Not long ago a friend commented that my life was “romantic.” If by romantic he means crying over the selling of my bed frame and mattresses then, yes, my life is super romantic because for some reason I cannot get through any move without a slight breakdown.
It certainly wasn’t the mattress itself (see previous post). If there is anything that I have learned over the last 5 or so moves is the idea of non-attachment. You might have heard of non-attachment from a meditation class in relation to thoughts and emotions. But here I straight up mean just don’t be attached to your stuff.
I was not. always. like. this.
There was a point in time when I cried because I found cookie crumbs in my bed which meant that someone (not me) had been in my bed.
“Is nothing sacred in this house?!?!” I huffed upon the cookie crumb discovery.
But since then I have matured slightly and I have come closer to the realization that belonging are merely tools to enhance our human experience. They come – they go. They get used – they get broken and thrown away. They get stolen. The get borrowed and never returned. They get chewed up by pets. And each time nothing truly earth shattering happens at the loss of a thing. Some have argued with me over my view on belongings. They are deeply attached to their belonging and will not release them regardless of whether or not they can walk through their hall without turning sideways. And regardless of how high up to their ceiling their stuff climbs. They want and need all of their stuff for one reason or another.

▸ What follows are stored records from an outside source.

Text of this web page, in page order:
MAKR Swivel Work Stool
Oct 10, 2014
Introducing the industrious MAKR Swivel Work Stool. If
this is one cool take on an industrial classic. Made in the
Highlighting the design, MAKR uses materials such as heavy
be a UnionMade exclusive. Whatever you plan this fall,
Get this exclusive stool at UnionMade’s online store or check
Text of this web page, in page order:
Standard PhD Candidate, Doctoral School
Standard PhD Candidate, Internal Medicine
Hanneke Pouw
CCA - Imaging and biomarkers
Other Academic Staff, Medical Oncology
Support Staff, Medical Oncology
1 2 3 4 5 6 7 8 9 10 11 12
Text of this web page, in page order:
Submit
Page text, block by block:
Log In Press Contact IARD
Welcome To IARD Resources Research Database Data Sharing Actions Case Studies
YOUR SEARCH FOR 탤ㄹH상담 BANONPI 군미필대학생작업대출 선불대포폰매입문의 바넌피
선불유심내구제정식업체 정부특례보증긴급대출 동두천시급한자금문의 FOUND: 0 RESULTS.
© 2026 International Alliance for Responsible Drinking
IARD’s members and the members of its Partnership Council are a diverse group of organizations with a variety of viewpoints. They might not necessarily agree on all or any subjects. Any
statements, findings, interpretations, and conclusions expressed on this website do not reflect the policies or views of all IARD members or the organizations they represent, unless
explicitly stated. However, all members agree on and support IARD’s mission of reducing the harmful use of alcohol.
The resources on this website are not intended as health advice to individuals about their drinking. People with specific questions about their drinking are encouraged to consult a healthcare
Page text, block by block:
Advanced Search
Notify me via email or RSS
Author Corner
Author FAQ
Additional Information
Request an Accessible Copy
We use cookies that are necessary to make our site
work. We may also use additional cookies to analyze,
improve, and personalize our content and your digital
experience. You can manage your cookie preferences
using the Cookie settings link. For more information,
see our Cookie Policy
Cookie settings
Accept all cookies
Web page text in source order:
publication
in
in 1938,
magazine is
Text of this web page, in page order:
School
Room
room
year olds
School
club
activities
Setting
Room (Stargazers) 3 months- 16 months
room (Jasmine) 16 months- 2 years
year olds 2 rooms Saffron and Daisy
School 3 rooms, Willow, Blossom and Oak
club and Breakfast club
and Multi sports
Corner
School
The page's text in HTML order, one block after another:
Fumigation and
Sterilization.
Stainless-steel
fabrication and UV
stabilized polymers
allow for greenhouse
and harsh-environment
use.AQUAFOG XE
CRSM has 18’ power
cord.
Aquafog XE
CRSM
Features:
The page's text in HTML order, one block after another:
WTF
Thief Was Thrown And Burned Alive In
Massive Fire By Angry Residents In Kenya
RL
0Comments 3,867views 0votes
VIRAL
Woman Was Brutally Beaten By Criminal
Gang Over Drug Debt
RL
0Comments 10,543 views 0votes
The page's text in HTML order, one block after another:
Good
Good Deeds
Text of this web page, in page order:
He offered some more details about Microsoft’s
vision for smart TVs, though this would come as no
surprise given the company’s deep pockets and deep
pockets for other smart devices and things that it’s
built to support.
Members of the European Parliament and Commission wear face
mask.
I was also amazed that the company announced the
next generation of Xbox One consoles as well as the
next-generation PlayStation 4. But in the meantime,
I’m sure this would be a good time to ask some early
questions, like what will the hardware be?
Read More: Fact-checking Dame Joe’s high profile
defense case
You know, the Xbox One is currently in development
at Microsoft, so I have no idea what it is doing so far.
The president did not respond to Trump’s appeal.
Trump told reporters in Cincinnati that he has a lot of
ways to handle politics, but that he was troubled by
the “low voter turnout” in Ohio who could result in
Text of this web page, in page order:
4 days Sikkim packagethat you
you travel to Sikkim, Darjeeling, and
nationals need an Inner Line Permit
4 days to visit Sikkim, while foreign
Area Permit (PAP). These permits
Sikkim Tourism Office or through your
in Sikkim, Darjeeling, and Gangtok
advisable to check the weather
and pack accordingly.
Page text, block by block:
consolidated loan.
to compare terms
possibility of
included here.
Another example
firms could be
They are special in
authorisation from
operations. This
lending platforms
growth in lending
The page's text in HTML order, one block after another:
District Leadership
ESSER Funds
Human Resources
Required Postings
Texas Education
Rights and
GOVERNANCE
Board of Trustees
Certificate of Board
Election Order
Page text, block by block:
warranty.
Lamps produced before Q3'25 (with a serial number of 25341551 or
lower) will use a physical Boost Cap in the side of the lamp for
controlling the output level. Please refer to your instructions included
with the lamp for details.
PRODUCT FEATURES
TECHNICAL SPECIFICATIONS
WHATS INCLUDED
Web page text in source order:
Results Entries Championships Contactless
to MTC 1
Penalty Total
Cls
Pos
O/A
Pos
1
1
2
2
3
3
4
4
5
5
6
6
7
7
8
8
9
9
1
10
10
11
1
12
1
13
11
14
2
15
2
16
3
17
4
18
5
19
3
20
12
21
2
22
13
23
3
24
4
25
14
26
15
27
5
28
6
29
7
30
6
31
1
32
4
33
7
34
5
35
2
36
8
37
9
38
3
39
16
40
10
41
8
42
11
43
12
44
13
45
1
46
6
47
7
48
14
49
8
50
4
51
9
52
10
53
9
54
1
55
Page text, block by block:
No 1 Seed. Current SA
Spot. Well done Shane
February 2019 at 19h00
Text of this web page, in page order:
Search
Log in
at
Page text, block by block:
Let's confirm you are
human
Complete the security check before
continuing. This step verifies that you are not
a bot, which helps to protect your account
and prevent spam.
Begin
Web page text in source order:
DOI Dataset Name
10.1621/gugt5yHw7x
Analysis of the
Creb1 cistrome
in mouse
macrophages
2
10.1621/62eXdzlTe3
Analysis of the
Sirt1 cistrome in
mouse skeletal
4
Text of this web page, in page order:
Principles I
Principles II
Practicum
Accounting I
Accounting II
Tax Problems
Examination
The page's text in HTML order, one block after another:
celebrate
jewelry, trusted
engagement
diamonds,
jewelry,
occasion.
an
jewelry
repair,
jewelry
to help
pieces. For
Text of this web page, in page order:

But in my life? In my life I’ve had to live out of suitcases for months, put my stuff in storage in various states, sell stuff that simply wouldn’t fit in my car, and release things from my life before I was truly ready. This has happened to me time and time again and gradually (ever so gradually) I am becoming less and less attached to my belongings.
For the past several weeks I have been doing one of my favorite tasks, which is going through my belongings to determine what still serves me and what needs to find its way to a new home or to the garbage can.
By the way, during this clean out I watched Dr. Brené Brown’s new talk on Netflix called “The Call to Courage” which I HIGHLY RECOMMEND. I couldn’t keep myself from shouting “Amen!!!” all through the talk. It was wonderful.
I’ve been sorting and packing and organizing because my mom and dad have agreed to allow me to store my excess belongings at their house. So! I had to have all my stuff packed up and ready by today when my dad drives in from out of state. Everything that didn’t fit in their truck has to fit in my car (when my lease and work ends). And anything that won’t fit in my car will have to be sold, donated, or trashed.
Which is why I cried about selling my bed and mattress today… because I am so non-attached to my belongings.
Kidding. I cried because it was a symbol of home. And what I am going into in the opposite of home. What I am going into is the complete unknown. I am braving the wilderness. A wilderness I have never encountered.